## BRIEF
Copy, exactly and without additions, every line in the records below from the one holding "Wenn Sie oder" through the one holding "08h45 | Última", both ends included.

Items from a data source
--- START ---

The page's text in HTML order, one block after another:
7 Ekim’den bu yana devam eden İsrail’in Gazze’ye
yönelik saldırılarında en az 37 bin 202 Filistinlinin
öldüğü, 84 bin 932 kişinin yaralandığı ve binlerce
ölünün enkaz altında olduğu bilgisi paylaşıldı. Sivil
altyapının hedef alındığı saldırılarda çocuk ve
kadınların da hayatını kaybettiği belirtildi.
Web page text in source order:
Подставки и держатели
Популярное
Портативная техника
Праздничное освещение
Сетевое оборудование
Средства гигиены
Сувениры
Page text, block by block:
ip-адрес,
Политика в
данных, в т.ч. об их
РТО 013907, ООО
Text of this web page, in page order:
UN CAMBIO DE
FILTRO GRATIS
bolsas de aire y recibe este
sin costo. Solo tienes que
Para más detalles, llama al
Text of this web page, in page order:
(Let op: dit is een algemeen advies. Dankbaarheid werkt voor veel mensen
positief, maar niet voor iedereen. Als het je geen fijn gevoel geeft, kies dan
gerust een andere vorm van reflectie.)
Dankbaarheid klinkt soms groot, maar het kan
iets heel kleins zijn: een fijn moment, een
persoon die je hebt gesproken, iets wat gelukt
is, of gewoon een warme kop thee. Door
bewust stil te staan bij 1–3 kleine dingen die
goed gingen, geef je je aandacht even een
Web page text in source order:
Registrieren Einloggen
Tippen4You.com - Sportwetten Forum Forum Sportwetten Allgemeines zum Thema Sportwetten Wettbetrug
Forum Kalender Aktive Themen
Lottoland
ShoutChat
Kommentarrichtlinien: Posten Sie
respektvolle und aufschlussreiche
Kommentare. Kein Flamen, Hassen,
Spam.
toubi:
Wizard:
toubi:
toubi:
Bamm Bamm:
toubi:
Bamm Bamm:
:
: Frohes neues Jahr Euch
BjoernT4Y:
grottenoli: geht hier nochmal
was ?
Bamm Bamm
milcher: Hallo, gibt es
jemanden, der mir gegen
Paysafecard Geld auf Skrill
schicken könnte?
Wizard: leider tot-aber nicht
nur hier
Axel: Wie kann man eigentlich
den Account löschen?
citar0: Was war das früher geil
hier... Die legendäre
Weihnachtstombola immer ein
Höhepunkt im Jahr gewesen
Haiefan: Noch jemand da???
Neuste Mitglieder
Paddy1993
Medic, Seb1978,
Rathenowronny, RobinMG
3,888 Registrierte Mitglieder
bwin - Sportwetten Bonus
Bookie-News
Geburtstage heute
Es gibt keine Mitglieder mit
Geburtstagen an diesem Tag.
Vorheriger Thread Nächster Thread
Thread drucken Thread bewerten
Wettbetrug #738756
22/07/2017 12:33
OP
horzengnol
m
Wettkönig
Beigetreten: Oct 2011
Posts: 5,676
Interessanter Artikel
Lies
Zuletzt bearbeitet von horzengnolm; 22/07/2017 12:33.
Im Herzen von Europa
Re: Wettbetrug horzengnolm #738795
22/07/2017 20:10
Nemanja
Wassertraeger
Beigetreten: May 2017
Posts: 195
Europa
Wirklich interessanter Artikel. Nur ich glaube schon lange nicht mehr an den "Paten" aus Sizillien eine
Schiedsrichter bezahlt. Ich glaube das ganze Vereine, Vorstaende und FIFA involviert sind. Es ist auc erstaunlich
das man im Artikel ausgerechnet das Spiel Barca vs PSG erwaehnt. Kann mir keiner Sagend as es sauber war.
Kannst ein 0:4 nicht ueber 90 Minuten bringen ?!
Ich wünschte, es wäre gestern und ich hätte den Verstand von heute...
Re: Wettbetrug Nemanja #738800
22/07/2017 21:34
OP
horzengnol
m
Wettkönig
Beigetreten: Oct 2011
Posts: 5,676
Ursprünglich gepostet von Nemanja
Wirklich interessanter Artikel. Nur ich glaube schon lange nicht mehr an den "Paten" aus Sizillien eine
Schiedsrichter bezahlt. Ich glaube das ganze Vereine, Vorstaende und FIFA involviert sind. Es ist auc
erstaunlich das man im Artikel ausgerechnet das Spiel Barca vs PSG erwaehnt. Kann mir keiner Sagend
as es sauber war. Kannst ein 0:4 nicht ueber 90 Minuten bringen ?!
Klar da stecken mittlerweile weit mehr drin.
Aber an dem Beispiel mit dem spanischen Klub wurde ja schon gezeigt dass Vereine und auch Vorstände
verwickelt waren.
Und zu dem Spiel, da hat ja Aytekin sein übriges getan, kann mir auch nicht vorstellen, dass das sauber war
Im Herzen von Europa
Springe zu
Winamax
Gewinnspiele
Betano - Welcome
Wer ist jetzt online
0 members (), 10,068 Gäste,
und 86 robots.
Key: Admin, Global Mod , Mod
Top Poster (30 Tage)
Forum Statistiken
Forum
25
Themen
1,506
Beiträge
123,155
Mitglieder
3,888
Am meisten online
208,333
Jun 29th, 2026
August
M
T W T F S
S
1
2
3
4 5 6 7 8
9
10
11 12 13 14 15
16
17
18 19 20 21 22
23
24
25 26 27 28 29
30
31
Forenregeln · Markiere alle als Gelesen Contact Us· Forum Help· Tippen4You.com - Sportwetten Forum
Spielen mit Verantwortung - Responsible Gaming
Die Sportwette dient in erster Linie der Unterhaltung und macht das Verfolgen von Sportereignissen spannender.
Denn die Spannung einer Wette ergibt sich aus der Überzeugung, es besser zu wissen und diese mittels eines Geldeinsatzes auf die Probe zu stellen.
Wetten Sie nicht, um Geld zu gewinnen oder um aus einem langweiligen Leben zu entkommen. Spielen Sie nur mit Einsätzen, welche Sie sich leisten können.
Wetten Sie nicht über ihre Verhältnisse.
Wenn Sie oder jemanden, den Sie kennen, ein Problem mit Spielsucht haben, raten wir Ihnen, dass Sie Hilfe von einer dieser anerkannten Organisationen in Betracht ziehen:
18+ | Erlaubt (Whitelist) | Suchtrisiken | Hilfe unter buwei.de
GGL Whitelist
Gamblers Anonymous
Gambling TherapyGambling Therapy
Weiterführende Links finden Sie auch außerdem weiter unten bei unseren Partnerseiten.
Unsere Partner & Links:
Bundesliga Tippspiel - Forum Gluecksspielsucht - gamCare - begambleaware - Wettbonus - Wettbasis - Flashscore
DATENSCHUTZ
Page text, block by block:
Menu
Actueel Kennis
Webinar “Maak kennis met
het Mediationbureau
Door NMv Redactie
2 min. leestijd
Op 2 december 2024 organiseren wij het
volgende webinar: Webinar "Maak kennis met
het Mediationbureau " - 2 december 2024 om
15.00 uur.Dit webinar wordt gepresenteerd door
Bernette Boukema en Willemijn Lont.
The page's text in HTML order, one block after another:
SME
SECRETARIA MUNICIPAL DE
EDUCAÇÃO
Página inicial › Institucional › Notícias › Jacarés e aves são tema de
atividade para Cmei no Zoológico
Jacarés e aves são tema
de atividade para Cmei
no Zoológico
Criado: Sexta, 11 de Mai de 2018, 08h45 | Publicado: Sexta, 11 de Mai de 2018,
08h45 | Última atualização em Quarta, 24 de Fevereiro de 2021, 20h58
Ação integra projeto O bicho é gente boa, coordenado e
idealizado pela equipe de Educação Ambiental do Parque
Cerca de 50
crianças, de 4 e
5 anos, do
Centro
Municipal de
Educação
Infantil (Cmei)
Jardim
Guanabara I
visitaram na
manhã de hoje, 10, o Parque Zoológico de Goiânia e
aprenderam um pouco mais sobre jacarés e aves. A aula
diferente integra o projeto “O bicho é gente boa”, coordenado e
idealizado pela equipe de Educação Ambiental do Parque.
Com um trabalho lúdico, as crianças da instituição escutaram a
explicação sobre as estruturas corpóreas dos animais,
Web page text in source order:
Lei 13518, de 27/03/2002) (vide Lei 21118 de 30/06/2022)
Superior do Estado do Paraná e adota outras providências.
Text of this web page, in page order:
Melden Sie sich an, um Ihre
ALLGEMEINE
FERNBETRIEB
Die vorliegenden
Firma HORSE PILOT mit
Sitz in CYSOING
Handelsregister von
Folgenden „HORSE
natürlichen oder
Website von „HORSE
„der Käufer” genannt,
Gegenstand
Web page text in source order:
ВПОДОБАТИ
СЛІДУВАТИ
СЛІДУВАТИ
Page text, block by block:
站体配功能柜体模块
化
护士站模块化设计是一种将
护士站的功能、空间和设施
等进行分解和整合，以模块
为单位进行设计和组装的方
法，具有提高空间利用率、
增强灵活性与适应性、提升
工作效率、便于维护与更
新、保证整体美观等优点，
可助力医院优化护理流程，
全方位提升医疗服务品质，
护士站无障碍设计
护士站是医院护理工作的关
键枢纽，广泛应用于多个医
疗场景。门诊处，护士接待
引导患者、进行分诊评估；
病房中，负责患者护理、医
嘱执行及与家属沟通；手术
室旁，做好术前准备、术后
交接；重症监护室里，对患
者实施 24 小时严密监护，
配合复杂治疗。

--- END ---

## OUTPUT
Wenn Sie oder jemanden, den Sie kennen, ein Problem mit Spielsucht haben, raten wir Ihnen, dass Sie Hilfe von einer dieser anerkannten Organisationen in Betracht ziehen:
18+ | Erlaubt (Whitelist) | Suchtrisiken | Hilfe unter buwei.de
GGL Whitelist
Gamblers Anonymous
Gambling TherapyGambling Therapy
Weiterführende Links finden Sie auch außerdem weiter unten bei unseren Partnerseiten.
Unsere Partner & Links:
Bundesliga Tippspiel - Forum Gluecksspielsucht - gamCare - begambleaware - Wettbonus - Wettbasis - Flashscore
DATENSCHUTZ
Page text, block by block:
Menu
Actueel Kennis
Webinar “Maak kennis met
het Mediationbureau
Door NMv Redactie
2 min. leestijd
Op 2 december 2024 organiseren wij het
volgende webinar: Webinar "Maak kennis met
het Mediationbureau " - 2 december 2024 om
15.00 uur.Dit webinar wordt gepresenteerd door
Bernette Boukema en Willemijn Lont.
The page's text in HTML order, one block after another:
SME
SECRETARIA MUNICIPAL DE
EDUCAÇÃO
Página inicial › Institucional › Notícias › Jacarés e aves são tema de
atividade para Cmei no Zoológico
Jacarés e aves são tema
de atividade para Cmei
no Zoológico
Criado: Sexta, 11 de Mai de 2018, 08h45 | Publicado: Sexta, 11 de Mai de 2018,
08h45 | Última atualização em Quarta, 24 de Fevereiro de 2021, 20h58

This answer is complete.